Update:I think it can be done in the fitness function in the following way: n1 is the number of neurons, and n2 is the % of n1, then round up and *2 for maxout.
did it myself, hopefully the computational power will be spent more efficiently.
What do you think,
maybe we should exclude from the hyperparameter enumeration the variants with the number of neurons in layers where n2 > n1 ?
For example network 10 - 20 - 100 - 2 or 10 - 8 - 100 - 2
If n2 > n1, you will get compression to n1, then decompression to n2 and then compression again to 1 or 2 neurons of the output layer. If we still have 2 neurons at the end, then decompression in the middle shouldn't give any perimutations after compressing the data on the n1 layer. But it will eat up a lot of time to calculate the obviously worse variants.
I think it can be done in the fitness function in the following way: n1 should be enumerated as the number of neurons, and n2 as % of n1, then rounded and *2 for maxout.
Greetings.
From my long experiments with parameters only a few peculiarities noticed:
- often better results with fact = 2
- or when both hidden layers have the same activation function.

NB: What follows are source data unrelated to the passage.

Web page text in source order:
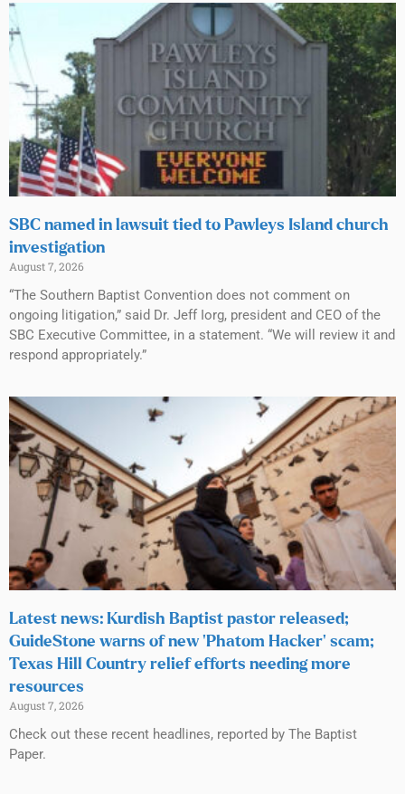
SBC named in lawsuit tied to Pawleys Island church
investigation
August 7, 2026
“The Southern Baptist Convention does not comment on
ongoing litigation,” said Dr. Jeff Iorg, president and CEO of the
SBC Executive Committee, in a statement. “We will review it and
respond appropriately.”
Latest news: Kurdish Baptist pastor released;
GuideStone warns of new ‘Phatom Hacker’ scam;
Texas Hill Country relief efforts needing more
resources
August 7, 2026
Check out these recent headlines, reported by The Baptist
Paper.
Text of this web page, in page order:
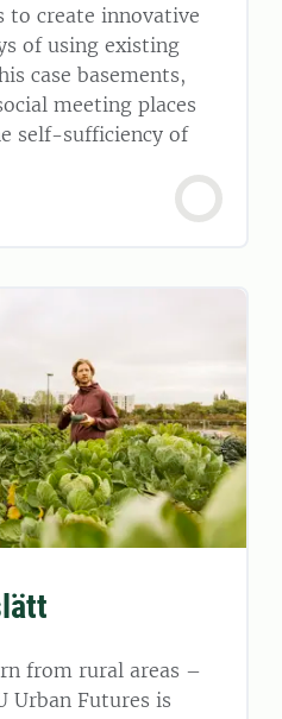
to create innovative
of using existing
case basements,
meeting places
self-sufficiency of
from rural areas –
Urban Futures is
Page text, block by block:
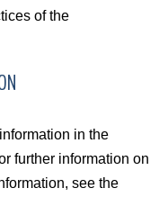
of the
in the
further information on
see the

I did not limit the ratio of neurons in the hidden layers. Non-optimal ratios drop out of consideration very quickly. But you can test this idea. I might find time and check the optimisation with rgenoud.
Good luck
I did not limit the ratio of neurons in the hidden layers. Non-optimal ratios drop out of consideration very quickly. But you can test this idea. I might find time and check the optimisation with rgenoud.

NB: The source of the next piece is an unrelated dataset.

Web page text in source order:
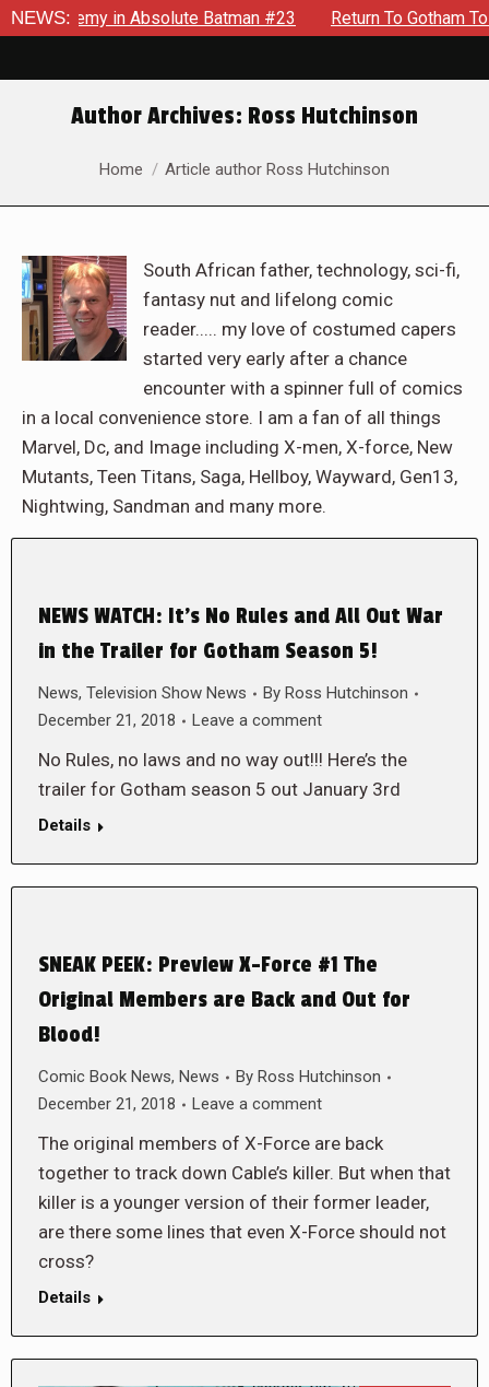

I made the next layer to be counted in % of the previous one. But there is no desire to compare particularly. Purely theoretically I hope I am right, that decompression inside the network will not give it new information, after compression on previous layers.
I tried genetics on GA:ga. It ran NS 200-300 times for computation. That's a lot. And there is no improvement in the results.
Although for Bayesian optimisation I assume that we need more passes, not 20-30, but maybe up to 100. Because it often happens that the best result is one of 10 random starting variants, and for the next 10-20 passes by the optimiser nothing better is found. Maybe for 100 passes there will be improvements....
- often the best results with fact = 2
- or when both hidden layers have the same activation function
This is different for me. Relu is often good.
I made the next layer count as a % of the previous one. But there is no desire to compare it. Purely theoretically I hope that I am right, that decompression inside the network will not give it new information after compression on the previous layers.
I tried genetics on GA:ga. It ran NS 200-300 times for computation. That's a lot. And there is no improvement in the results.
Although for Bayesian optimisation I assume that we need more passes, not 20-30, but maybe up to 100. Because it often happens that the best result is one of 10 random starting variants, and for the next 10-20 passes by the optimiser nothing better is found. Maybe for 100 passes there will be improvements....
That's where it varies for me. Relu is often good.
Genetics didn't find the best options for me either.
For Bayesian you need to play not only with the number of passes but also with the number of points. You have to look for a faster option. This is very tedious to deal with.
Good luck
PS. Are you not switching to TensorFlow? It's just a higher level.